Genre: Historical Biography
Publisher: Knopf Doubleday Publishing Group, 2013
Pages: 464
Rating: Do Not Recommend
Synopsis: From one of our most accomplished and widely admired historians, a revelatory portrait of Benjamin Franklin’s youngest sister and a history of history itself. Like her brother, Jane Franklin was a passionate reader, a gifted writer, and an astonishingly shrewd political commentator. Unlike him, she was a mother of twelve.

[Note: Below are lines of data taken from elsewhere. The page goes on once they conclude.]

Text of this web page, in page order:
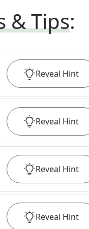
& Tips:
Reveal Hint
Reveal Hint
Reveal Hint
Reveal Hint
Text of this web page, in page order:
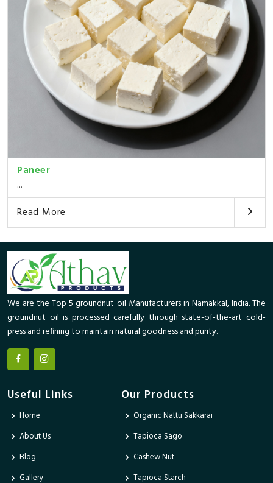
Paneer
...
Read More
We are the Top 5 groundnut oil Manufacturers in Namakkal, India. The
groundnut oil is processed carefully through state-of-the-art cold-
press and refining to maintain natural goodness and purity.
Useful Links
Home
About Us
Blog
Gallery
Our Products
Organic Nattu Sakkarai
Tapioca Sago
Cashew Nut
Tapioca Starch
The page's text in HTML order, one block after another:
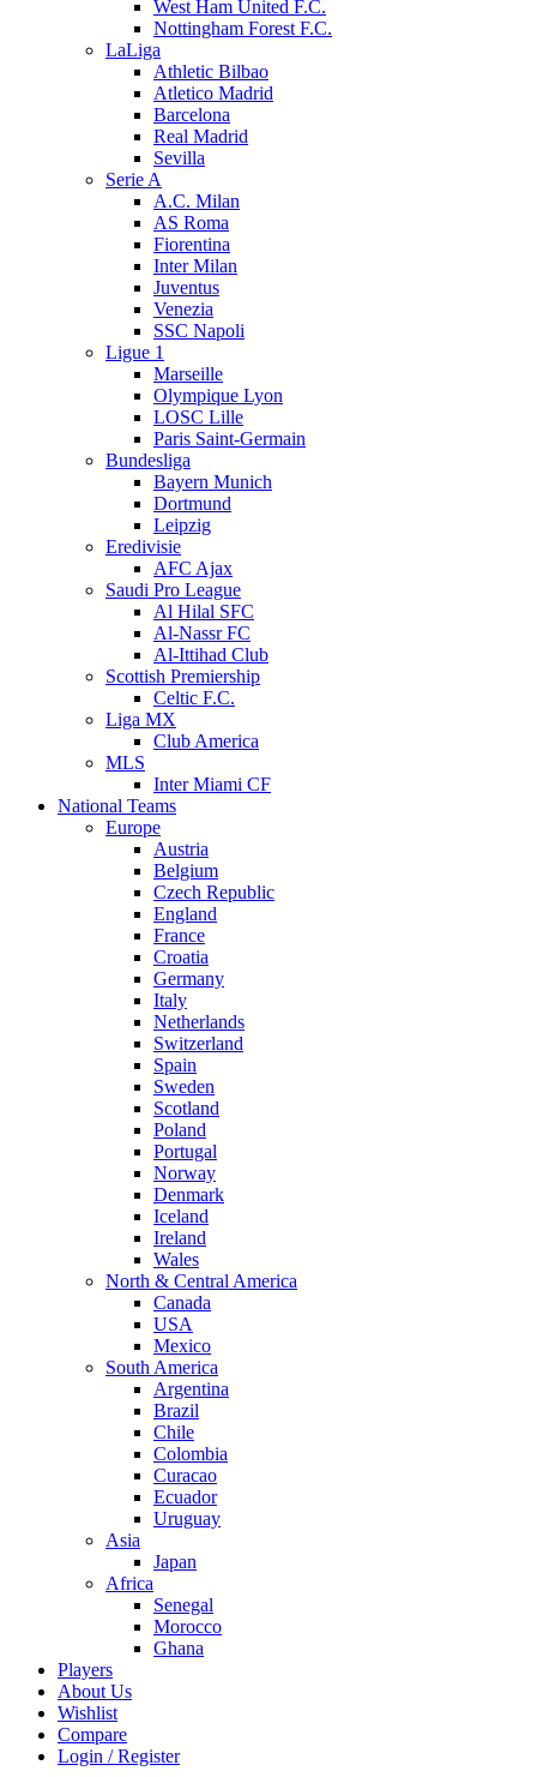
West Ham United F.C.
Nottingham Forest F.C.
LaLiga
Athletic Bilbao
Atletico Madrid
Barcelona
Real Madrid
Sevilla
Serie A
A.C. Milan
AS Roma
Fiorentina
Inter Milan
Juventus
Venezia
SSC Napoli
Ligue 1
Marseille
Olympique Lyon
LOSC Lille
Paris Saint-Germain
Bundesliga
Bayern Munich
Dortmund
Leipzig
Eredivisie
AFC Ajax
Saudi Pro League
Al Hilal SFC
Al-Nassr FC
Al-Ittihad Club
Scottish Premiership
Celtic F.C.
Liga MX
Club America
MLS
Inter Miami CF
National Teams
Europe
Austria
Belgium
Czech Republic
England
France
Croatia
Germany
Italy
Netherlands
Switzerland
Spain
Sweden
Scotland
Poland
Portugal
Norway
Denmark
Iceland
Ireland
Wales
North & Central America
Canada
USA
Mexico
South America
Argentina
Brazil
Chile
Colombia
Curacao
Ecuador
Uruguay
Asia
Japan
Africa
Senegal
Morocco
Ghana
Players
About Us
Wishlist
Compare
Login / Register
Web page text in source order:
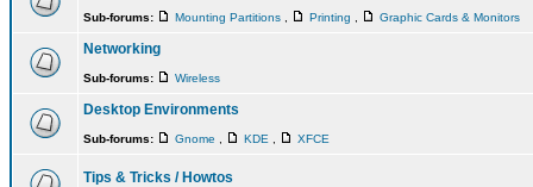
Sub-forums: Mounting Partitions Printing Graphic Cards & Monitors
Networking
Sub-forums: Wireless
Desktop Environments
Sub-forums: Gnome KDE XFCE
Tips & Tricks / Howtos
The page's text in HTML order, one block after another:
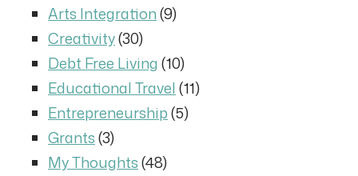
Arts Integration(9)
Creativity(30)
Debt Free Living(10)
Educational Travel(11)
Entrepreneurship(5)
Grants(3)
My Thoughts(48)
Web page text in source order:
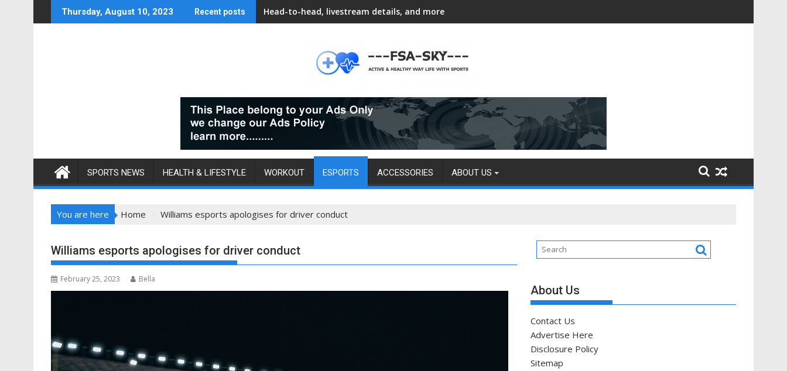
to
Thursday, August 10, 2023 Recent posts Head-to-head, livestream details, and more
SPORTS NEWS HEALTH & LIFESTYLE WORKOUT ESPORTS ACCESSORIES ABOUT US
You are here Home Williams esports apologises for driver conduct
Williams esports apologises for driver conduct
February 25, 2023 Bella
About Us
Contact Us
Advertise Here
Disclosure Policy
Sitemap

Benjamin Franklin, who wrote more letters to his sister than he wrote to anyone else, was the original American self-made man; his sister spent her life caring for her children. They left very different traces behind. Making use of an amazing cache of little-studied material, including documents, objects, and portraits only just discovered, Jill Lepore brings Jane Franklin to life in a way that illuminates not only this one woman but an entire world—a world usually lost to history. Lepore’s life of Jane Franklin, with its strikingly original vantage on her remarkable brother, is at once a wholly different account of the founding of the United States and one of the great untold stories of American history and letters: a life unknown.
Review: I sort of expected this book to be the cure for insomnia, but decided to give it a chance anyway. I was excited when the first few chapters were really interesting. It was all downhill from there. There just wasn't enough depth, and I didn't come away with a real sense of who Jane Franklin really was.